YOUR ASSIGNMENT:
When a line of the records below contains the string "Schimmelbildung", copy that whole line.

▼

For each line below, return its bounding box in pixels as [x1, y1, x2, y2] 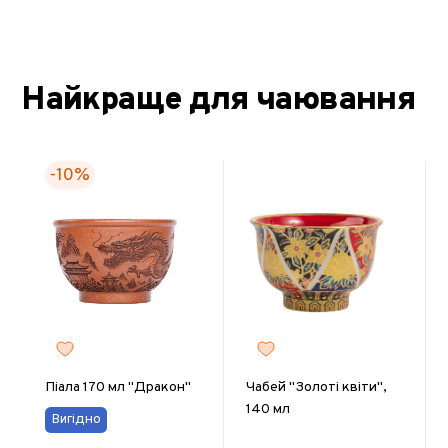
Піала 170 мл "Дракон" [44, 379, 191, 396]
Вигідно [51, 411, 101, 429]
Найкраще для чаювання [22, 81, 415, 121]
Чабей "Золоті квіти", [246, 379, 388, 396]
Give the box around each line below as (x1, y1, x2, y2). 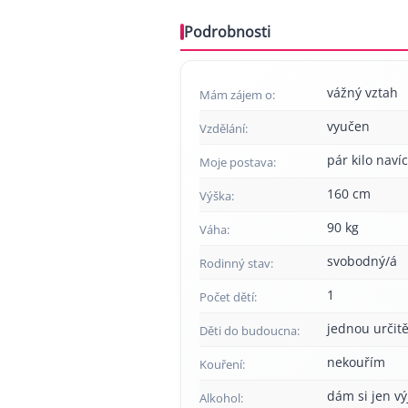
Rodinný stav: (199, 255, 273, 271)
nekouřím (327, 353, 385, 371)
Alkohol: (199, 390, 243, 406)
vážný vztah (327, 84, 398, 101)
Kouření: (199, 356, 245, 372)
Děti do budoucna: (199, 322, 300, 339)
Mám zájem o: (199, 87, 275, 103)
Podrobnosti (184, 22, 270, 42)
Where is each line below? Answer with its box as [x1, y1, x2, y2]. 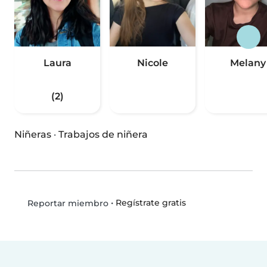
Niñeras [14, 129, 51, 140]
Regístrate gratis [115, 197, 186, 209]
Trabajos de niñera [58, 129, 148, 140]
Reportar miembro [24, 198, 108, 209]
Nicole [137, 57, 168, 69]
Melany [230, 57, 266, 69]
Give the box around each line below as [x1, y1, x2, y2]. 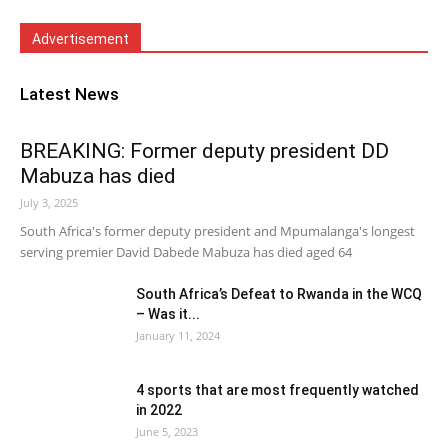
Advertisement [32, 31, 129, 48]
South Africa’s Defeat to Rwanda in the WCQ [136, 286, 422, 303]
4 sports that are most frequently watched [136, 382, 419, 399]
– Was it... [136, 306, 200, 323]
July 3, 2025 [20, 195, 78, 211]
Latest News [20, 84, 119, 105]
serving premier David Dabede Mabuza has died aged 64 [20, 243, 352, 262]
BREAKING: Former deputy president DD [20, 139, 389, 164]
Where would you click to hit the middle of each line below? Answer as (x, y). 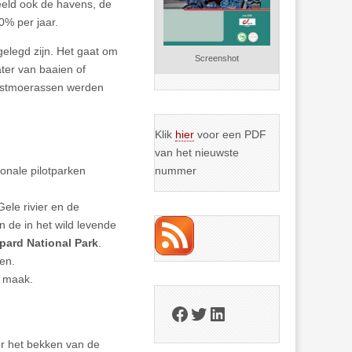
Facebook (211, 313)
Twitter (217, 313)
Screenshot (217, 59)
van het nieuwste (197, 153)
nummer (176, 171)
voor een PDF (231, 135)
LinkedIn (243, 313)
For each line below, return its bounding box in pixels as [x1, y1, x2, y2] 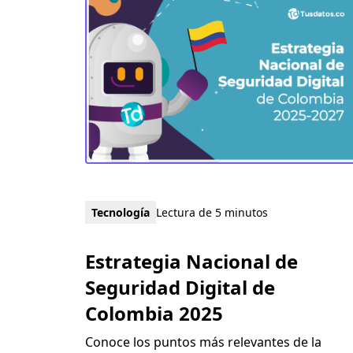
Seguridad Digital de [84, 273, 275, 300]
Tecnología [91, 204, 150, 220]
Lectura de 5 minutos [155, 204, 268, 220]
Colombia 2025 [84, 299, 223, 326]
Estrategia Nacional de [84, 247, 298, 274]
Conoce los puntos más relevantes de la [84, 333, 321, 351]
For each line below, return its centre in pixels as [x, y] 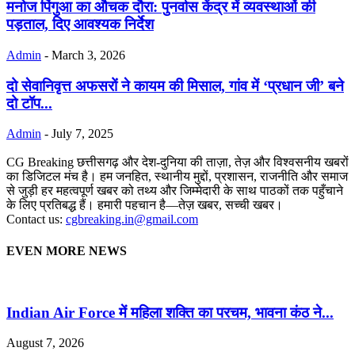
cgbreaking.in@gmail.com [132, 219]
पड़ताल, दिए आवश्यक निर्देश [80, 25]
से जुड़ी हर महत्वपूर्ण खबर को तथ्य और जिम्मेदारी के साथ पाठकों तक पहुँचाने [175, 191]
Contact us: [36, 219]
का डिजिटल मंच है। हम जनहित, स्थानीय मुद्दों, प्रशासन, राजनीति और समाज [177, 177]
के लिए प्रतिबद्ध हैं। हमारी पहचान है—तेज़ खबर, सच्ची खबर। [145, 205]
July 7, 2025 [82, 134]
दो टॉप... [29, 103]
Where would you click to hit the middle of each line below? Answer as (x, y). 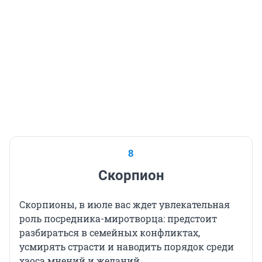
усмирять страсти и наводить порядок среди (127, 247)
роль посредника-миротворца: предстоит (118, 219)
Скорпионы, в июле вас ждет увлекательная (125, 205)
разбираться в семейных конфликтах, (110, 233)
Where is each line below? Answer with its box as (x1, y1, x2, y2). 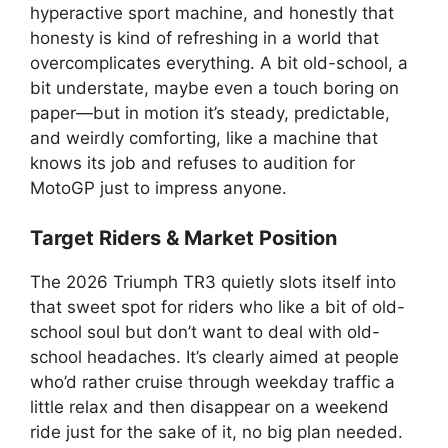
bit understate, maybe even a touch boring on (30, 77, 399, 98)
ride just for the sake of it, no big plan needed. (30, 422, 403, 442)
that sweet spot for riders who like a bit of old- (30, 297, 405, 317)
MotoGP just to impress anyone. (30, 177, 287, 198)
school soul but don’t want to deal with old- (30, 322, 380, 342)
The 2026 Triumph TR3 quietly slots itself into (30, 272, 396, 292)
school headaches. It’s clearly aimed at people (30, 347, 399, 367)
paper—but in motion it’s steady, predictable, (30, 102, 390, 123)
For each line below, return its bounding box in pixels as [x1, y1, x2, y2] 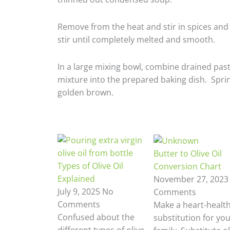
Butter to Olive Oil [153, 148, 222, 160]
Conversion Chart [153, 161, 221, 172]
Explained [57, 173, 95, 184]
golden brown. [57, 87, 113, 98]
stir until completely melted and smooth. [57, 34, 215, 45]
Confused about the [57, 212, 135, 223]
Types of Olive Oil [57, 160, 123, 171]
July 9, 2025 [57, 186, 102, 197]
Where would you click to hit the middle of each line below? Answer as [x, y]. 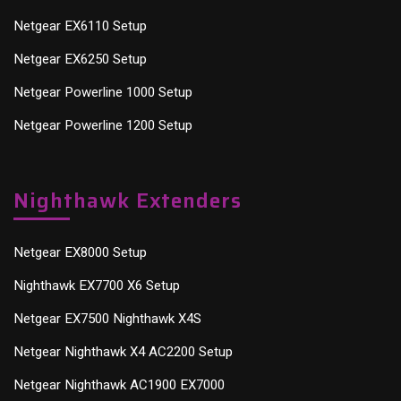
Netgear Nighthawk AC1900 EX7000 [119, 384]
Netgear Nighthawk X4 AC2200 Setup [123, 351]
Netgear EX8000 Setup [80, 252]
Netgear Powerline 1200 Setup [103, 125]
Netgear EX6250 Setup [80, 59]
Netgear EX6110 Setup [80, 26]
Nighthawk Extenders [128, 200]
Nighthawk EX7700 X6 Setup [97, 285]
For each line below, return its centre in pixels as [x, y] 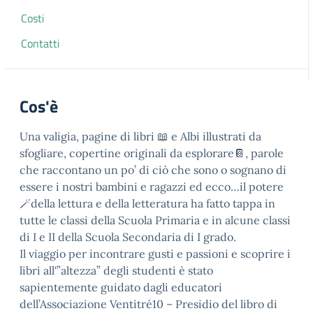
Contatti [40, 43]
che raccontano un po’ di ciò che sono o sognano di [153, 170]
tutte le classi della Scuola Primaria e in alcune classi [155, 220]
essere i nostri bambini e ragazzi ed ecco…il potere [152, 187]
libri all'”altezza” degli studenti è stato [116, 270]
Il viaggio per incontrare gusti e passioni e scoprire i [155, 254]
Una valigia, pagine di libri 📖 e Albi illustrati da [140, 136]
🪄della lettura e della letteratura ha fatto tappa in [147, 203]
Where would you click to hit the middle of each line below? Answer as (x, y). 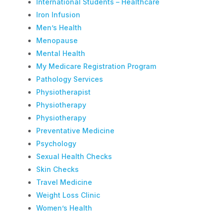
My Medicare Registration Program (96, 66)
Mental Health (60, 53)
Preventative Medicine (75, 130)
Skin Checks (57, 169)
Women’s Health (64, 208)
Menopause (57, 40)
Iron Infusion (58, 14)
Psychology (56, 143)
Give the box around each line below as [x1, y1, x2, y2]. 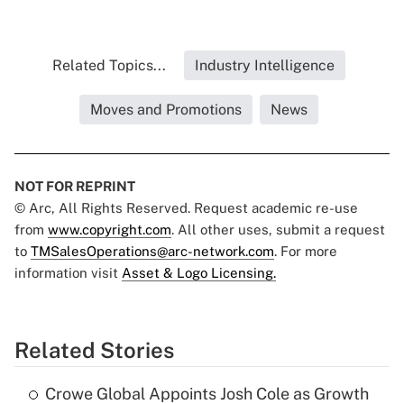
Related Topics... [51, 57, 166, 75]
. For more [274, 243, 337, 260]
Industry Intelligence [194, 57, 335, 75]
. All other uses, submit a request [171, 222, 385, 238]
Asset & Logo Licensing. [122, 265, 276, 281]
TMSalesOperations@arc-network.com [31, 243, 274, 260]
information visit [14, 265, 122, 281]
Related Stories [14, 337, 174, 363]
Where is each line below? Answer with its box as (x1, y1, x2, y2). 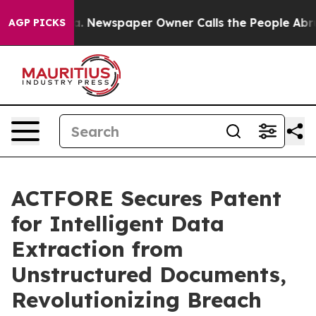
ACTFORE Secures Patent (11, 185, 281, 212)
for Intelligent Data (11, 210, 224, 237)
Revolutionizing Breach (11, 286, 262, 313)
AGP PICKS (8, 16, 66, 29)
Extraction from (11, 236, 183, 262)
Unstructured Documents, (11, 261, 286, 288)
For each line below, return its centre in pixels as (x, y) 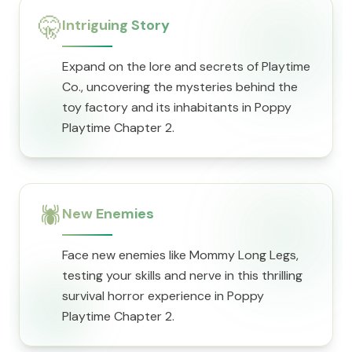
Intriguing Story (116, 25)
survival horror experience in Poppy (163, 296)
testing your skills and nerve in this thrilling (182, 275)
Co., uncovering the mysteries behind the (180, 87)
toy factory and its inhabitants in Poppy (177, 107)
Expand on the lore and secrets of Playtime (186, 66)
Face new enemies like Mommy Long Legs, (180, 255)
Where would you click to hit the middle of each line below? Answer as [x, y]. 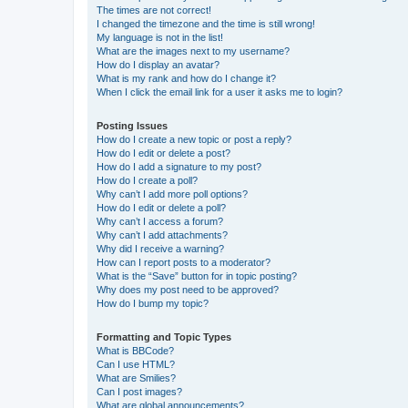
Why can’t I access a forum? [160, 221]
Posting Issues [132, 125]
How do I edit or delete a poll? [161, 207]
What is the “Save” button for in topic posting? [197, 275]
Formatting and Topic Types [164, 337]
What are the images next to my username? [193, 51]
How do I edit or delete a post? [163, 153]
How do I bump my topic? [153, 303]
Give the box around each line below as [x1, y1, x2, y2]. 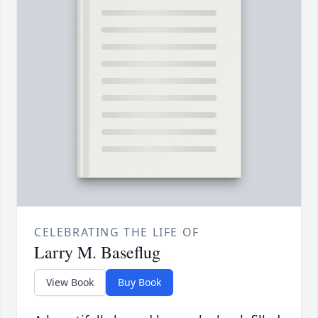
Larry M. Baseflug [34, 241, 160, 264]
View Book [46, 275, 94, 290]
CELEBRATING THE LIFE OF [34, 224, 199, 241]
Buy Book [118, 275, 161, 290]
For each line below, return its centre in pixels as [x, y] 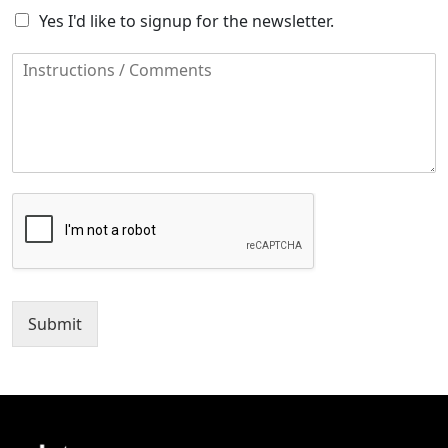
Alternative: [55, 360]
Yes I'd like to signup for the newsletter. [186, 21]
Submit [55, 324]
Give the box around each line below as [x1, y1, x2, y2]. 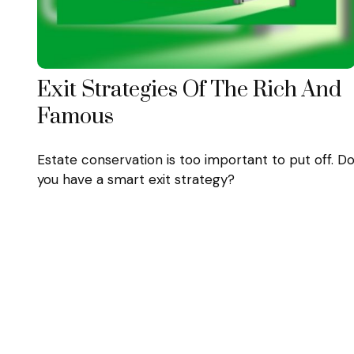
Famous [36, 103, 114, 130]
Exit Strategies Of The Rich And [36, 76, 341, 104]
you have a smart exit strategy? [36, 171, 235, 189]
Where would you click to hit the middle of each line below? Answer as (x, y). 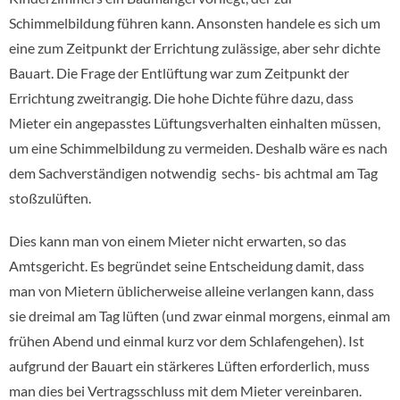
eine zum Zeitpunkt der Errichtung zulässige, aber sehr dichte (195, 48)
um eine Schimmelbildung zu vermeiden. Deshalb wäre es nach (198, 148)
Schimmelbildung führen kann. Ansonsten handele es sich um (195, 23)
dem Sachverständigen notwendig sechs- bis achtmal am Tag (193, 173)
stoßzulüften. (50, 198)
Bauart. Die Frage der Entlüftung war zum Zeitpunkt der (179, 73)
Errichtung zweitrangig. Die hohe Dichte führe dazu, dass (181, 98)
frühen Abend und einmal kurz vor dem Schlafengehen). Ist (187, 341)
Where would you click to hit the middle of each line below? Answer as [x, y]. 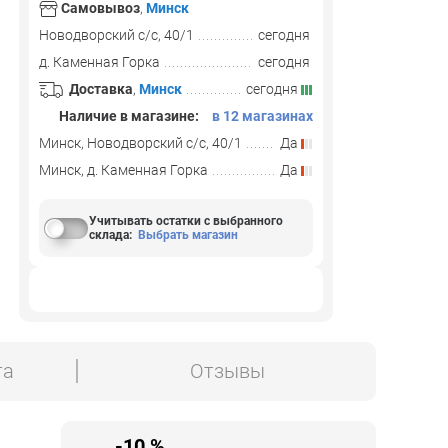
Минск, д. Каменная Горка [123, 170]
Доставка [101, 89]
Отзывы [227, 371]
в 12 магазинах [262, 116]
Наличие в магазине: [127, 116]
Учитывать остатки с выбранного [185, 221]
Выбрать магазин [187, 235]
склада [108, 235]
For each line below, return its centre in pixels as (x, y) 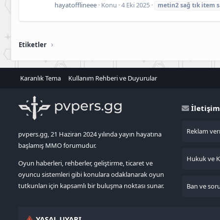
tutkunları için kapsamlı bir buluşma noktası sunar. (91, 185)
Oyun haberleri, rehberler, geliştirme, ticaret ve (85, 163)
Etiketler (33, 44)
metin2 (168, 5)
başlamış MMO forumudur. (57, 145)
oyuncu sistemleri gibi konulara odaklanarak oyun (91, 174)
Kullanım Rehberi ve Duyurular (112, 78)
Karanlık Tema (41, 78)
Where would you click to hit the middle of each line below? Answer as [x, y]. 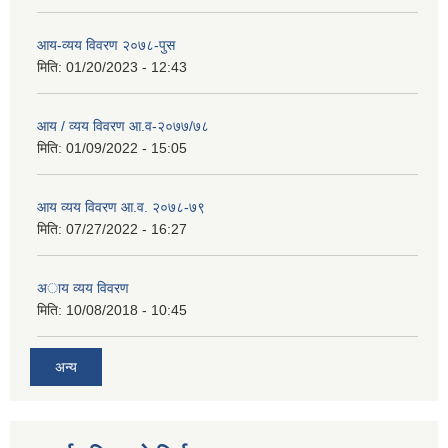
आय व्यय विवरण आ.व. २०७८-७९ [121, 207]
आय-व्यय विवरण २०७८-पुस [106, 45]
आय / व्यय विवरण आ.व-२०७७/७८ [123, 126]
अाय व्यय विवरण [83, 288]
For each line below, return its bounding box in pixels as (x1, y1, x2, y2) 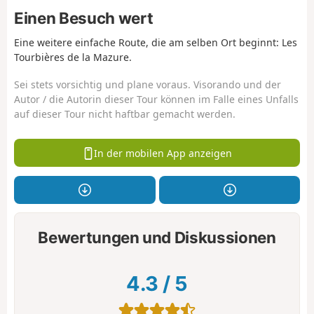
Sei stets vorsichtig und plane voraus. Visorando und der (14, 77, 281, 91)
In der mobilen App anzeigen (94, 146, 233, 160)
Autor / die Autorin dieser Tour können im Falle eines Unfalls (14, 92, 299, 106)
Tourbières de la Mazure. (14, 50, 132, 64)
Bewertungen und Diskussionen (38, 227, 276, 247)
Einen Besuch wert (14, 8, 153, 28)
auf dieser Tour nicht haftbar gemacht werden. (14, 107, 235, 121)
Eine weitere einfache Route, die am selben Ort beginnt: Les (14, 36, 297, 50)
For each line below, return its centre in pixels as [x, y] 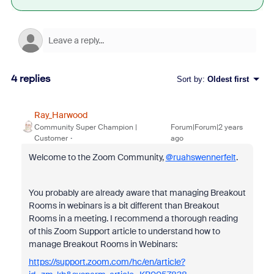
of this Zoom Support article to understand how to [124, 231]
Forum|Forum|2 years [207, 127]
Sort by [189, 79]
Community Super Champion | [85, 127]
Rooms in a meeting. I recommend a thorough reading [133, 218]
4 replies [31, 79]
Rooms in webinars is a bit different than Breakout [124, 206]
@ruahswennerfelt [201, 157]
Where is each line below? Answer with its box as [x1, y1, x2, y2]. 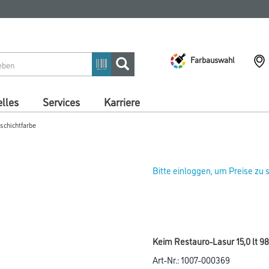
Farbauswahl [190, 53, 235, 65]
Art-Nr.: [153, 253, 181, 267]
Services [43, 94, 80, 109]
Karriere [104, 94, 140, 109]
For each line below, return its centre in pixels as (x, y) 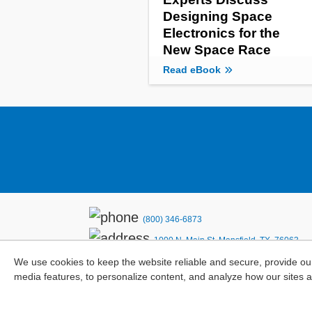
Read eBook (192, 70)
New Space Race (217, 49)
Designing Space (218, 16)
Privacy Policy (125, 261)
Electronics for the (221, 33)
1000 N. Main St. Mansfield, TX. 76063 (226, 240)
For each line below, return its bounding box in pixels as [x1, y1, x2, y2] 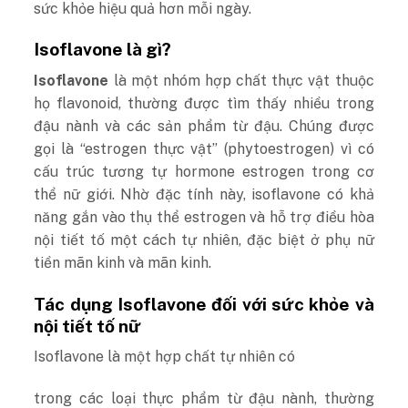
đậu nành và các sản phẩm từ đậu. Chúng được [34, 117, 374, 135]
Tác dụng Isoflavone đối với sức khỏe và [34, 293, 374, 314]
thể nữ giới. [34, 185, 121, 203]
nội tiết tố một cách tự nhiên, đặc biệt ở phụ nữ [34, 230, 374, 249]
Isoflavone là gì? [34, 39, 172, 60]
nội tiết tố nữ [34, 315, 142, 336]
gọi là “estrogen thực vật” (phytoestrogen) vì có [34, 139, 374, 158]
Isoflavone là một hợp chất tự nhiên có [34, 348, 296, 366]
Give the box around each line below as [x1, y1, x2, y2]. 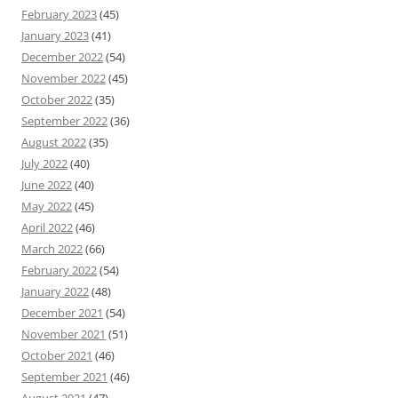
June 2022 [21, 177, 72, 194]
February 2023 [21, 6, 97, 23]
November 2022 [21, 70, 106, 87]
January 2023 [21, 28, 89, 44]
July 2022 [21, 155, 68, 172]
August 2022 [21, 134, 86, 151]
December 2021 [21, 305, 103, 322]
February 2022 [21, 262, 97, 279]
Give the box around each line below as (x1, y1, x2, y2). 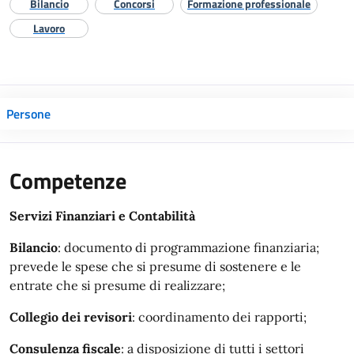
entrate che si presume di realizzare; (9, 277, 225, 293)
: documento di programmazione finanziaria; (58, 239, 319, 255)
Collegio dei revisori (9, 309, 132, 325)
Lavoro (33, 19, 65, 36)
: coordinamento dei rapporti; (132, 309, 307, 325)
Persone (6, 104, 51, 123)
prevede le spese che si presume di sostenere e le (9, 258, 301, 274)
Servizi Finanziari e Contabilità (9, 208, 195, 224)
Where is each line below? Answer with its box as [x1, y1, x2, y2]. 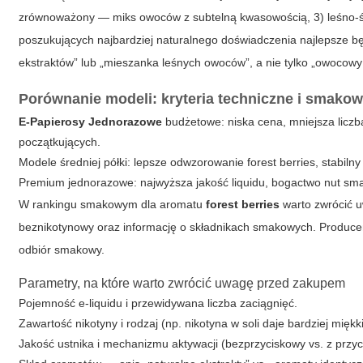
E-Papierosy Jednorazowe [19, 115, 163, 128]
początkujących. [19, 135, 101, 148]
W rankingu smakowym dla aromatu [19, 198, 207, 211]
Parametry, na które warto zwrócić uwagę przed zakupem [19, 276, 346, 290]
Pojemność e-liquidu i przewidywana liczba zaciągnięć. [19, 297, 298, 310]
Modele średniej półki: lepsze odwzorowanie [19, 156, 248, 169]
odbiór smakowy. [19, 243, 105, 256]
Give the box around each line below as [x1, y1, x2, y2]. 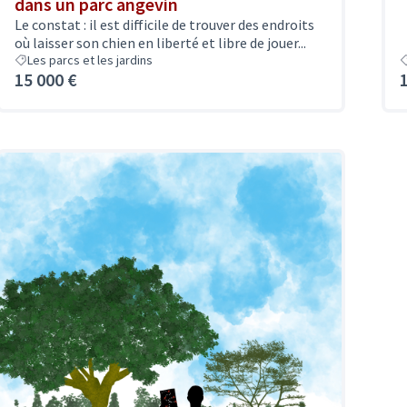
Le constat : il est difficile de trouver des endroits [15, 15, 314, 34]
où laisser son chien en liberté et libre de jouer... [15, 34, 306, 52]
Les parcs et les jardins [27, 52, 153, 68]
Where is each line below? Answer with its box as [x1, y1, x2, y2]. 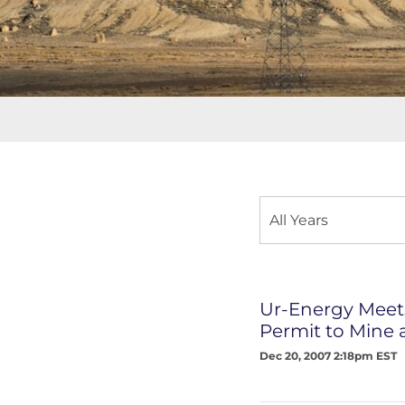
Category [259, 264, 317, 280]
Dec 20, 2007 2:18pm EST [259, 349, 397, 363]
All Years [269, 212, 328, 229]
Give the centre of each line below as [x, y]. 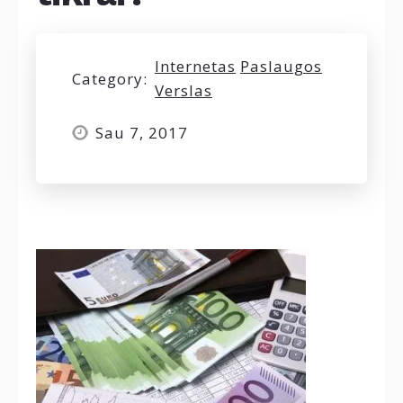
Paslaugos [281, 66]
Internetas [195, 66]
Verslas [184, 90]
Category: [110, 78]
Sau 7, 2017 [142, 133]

▲

RESULT OF THIS TASK:
um eine Schimmelbildung zu vermeiden. Deshalb wäre es nach (198, 148)
Schimmelbildung führen kann. Ansonsten handele es sich um (195, 23)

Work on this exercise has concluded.